Problem statement:
Find the lines of data that contain the string "comes", then list them.

*** Opening of Records ***

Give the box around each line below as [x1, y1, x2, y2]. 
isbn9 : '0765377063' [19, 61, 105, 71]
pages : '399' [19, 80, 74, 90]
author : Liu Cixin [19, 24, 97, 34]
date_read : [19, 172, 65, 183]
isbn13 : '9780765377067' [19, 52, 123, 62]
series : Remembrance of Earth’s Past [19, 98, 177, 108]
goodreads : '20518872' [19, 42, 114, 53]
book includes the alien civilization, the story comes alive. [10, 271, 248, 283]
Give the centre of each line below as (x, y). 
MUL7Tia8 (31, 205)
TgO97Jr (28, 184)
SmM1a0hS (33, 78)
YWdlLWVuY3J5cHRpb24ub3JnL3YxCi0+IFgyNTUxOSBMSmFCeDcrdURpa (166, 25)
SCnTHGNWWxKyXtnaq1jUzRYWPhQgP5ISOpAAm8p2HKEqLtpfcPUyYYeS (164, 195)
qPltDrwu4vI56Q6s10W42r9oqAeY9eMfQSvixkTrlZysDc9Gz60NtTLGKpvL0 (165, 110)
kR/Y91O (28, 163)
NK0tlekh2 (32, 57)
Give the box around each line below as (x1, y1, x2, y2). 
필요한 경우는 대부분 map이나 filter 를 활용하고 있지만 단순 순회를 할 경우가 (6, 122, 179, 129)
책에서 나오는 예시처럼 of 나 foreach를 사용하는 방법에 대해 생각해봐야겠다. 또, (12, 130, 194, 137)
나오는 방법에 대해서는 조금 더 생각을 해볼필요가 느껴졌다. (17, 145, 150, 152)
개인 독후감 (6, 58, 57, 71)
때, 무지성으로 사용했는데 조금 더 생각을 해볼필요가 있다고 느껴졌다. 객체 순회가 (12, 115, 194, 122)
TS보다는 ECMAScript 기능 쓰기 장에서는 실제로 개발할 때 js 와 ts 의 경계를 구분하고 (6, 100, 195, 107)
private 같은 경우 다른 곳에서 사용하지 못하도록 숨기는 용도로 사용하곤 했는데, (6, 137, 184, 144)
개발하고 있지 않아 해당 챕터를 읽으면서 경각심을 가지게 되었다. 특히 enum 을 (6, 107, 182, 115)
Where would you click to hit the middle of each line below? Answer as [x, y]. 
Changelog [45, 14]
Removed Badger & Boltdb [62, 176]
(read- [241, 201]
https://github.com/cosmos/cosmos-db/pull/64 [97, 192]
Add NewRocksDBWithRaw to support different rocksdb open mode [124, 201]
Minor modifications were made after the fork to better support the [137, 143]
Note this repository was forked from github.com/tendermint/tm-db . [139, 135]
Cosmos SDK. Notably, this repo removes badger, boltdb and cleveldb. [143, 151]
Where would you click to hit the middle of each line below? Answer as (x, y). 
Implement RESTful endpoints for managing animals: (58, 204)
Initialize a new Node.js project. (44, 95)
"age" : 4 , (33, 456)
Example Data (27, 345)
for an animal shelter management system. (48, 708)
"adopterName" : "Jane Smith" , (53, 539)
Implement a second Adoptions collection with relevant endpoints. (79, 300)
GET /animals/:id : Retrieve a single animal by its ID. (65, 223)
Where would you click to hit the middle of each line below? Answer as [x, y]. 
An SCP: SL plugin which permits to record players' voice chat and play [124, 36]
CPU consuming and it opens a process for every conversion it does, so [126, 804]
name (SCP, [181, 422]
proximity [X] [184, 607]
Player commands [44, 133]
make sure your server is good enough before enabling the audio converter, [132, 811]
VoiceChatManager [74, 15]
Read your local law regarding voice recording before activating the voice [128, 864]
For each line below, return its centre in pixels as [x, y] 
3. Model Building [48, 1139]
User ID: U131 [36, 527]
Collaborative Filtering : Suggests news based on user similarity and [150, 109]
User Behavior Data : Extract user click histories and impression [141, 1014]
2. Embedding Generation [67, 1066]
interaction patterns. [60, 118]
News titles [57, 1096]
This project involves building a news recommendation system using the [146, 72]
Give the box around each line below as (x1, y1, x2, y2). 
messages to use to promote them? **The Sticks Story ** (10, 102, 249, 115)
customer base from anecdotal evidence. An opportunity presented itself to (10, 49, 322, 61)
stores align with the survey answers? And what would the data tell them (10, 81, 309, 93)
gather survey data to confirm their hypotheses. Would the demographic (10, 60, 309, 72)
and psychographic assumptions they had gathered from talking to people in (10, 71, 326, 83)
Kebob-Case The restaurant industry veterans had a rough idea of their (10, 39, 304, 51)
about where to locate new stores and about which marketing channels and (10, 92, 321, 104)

*** Close of Records ***
*** Opening of Records ***

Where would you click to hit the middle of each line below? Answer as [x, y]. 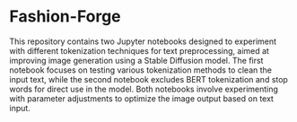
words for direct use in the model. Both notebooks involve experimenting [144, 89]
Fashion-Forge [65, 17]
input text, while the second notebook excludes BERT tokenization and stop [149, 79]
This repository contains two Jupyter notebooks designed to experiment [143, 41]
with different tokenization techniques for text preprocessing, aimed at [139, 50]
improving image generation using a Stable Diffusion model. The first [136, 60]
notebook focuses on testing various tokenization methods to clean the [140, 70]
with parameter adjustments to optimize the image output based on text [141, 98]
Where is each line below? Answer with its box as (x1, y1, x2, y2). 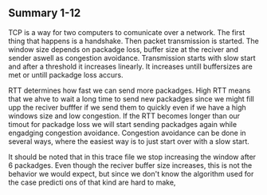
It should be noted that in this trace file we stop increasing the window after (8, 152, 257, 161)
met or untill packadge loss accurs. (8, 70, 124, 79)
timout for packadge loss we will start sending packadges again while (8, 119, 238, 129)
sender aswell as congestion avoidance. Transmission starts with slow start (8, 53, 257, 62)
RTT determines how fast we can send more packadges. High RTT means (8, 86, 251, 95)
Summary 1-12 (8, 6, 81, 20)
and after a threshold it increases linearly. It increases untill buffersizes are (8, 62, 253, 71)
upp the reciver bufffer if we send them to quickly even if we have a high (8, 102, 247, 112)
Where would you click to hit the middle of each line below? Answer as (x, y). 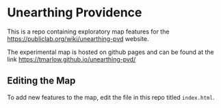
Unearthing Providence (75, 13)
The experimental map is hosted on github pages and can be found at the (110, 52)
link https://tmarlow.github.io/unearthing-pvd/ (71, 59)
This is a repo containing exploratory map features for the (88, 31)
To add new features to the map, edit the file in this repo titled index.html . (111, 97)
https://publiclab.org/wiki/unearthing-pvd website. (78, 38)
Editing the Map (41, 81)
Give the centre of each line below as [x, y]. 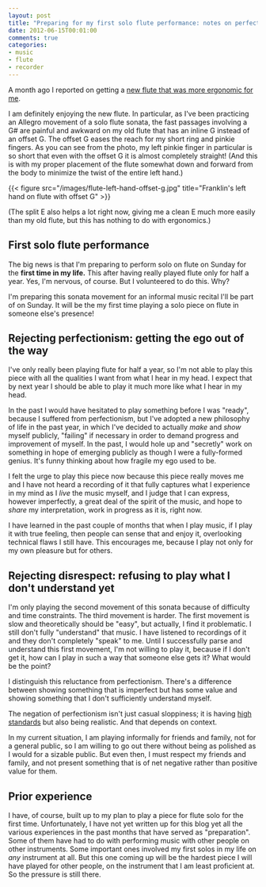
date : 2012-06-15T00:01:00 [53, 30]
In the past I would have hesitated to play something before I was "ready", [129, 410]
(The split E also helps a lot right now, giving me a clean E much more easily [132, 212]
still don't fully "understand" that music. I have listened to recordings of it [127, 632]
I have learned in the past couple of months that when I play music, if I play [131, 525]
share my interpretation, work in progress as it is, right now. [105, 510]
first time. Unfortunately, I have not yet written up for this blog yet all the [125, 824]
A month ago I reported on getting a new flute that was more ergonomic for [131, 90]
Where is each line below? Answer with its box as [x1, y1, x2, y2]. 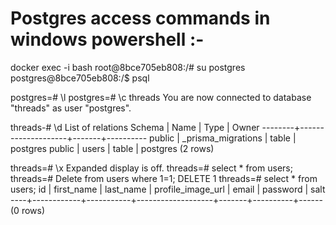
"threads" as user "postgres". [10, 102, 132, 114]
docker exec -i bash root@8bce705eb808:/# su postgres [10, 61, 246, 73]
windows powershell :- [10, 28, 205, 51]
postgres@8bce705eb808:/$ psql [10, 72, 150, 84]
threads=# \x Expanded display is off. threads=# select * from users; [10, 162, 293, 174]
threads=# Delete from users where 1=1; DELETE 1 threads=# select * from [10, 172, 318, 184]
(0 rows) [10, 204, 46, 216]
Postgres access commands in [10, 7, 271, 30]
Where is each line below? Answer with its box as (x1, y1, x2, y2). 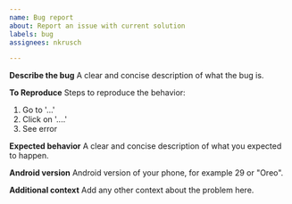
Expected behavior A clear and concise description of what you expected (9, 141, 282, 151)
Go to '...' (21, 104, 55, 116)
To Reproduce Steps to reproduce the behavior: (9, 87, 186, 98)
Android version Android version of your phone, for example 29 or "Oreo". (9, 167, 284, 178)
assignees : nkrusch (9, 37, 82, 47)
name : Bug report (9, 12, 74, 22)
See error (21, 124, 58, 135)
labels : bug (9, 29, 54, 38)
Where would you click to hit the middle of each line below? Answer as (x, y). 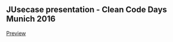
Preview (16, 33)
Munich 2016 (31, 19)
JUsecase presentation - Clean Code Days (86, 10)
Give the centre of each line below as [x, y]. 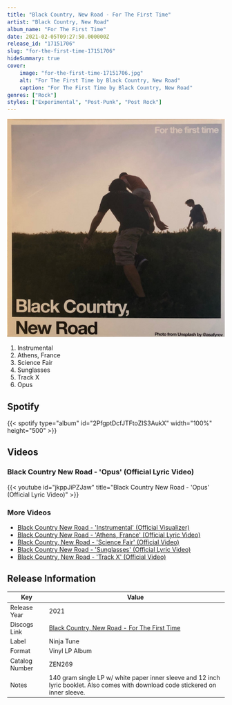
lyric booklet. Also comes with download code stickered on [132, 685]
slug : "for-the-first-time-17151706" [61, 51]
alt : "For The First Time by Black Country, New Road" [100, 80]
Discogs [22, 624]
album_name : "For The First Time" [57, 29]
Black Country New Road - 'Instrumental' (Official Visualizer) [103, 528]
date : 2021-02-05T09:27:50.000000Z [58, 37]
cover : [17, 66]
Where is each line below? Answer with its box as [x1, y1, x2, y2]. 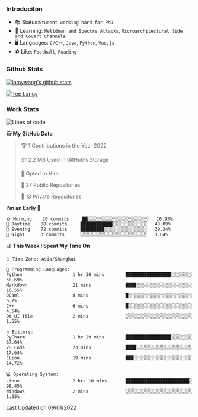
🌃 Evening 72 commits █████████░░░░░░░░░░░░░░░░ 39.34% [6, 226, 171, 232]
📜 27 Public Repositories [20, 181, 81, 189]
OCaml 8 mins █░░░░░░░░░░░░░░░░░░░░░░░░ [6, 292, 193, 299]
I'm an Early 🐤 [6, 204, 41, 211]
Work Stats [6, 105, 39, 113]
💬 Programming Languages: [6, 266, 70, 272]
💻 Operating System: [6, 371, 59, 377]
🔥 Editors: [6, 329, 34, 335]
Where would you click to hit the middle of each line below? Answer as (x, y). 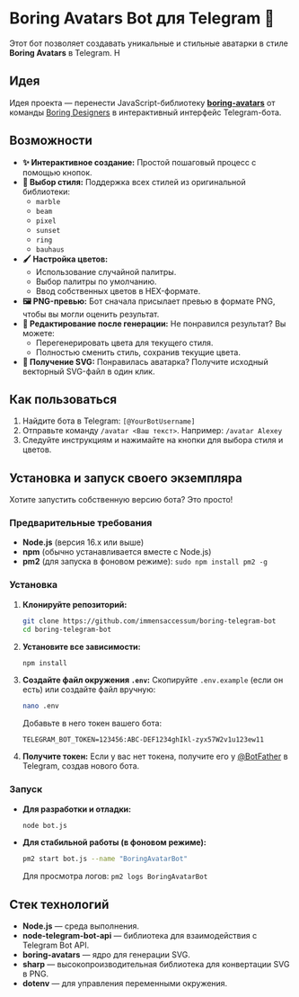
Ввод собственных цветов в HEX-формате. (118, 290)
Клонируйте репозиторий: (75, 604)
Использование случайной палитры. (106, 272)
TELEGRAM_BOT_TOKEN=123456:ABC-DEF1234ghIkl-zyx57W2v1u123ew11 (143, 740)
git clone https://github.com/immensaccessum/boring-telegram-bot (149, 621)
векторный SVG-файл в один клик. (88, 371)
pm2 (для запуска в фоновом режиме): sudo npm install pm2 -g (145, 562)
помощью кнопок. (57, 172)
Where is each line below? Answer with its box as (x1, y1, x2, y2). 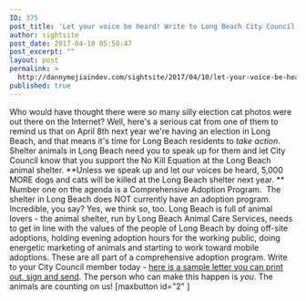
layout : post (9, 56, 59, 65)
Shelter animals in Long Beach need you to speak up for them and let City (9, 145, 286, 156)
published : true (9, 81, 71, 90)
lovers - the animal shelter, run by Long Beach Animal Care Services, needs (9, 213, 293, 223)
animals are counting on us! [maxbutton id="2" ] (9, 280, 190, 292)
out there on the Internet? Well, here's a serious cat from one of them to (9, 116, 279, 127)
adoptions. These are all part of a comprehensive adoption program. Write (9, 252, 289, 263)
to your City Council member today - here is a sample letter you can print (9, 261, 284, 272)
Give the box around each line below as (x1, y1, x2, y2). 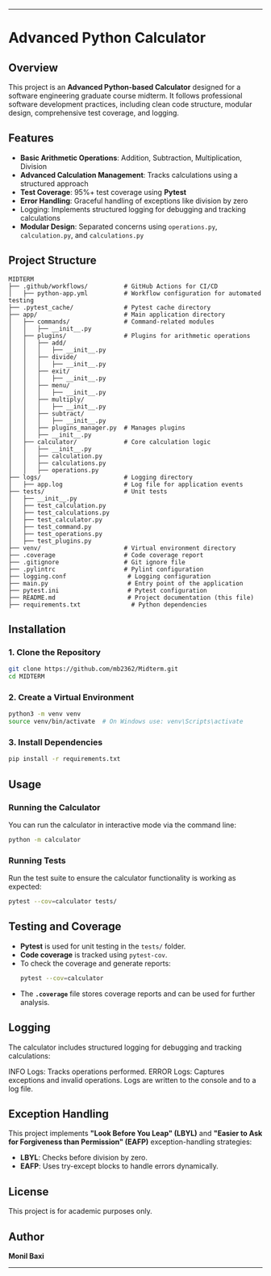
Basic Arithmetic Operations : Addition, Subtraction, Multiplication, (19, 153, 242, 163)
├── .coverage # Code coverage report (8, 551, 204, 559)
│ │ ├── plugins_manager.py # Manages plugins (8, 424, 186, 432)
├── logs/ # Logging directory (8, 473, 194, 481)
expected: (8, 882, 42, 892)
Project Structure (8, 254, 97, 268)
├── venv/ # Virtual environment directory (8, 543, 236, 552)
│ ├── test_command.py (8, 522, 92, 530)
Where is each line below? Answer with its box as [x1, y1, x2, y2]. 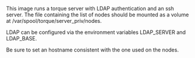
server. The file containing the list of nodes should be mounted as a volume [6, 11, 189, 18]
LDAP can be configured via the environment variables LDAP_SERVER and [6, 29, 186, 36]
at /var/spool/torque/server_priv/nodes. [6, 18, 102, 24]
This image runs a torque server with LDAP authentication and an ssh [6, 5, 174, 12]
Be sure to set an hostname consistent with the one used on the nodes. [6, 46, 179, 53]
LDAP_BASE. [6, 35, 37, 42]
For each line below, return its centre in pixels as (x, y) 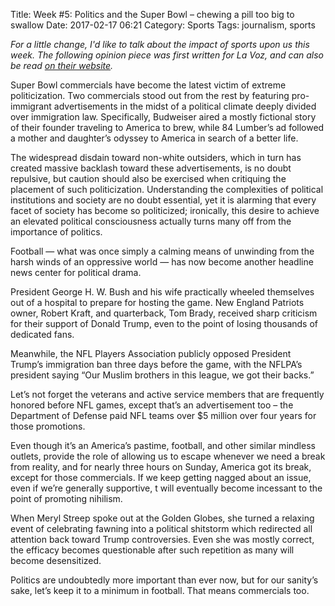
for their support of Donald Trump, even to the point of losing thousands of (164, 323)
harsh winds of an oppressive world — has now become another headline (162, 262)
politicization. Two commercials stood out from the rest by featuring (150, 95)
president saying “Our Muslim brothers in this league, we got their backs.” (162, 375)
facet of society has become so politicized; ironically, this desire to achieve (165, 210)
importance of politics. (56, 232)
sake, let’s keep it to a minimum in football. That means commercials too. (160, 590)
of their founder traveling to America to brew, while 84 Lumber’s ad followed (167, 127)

*** Close of Records ***

Worked solution:
book includes the alien civilization, the story comes alive. [10, 271, 248, 283]
lyric booklet. Also comes with download code stickered on [132, 685]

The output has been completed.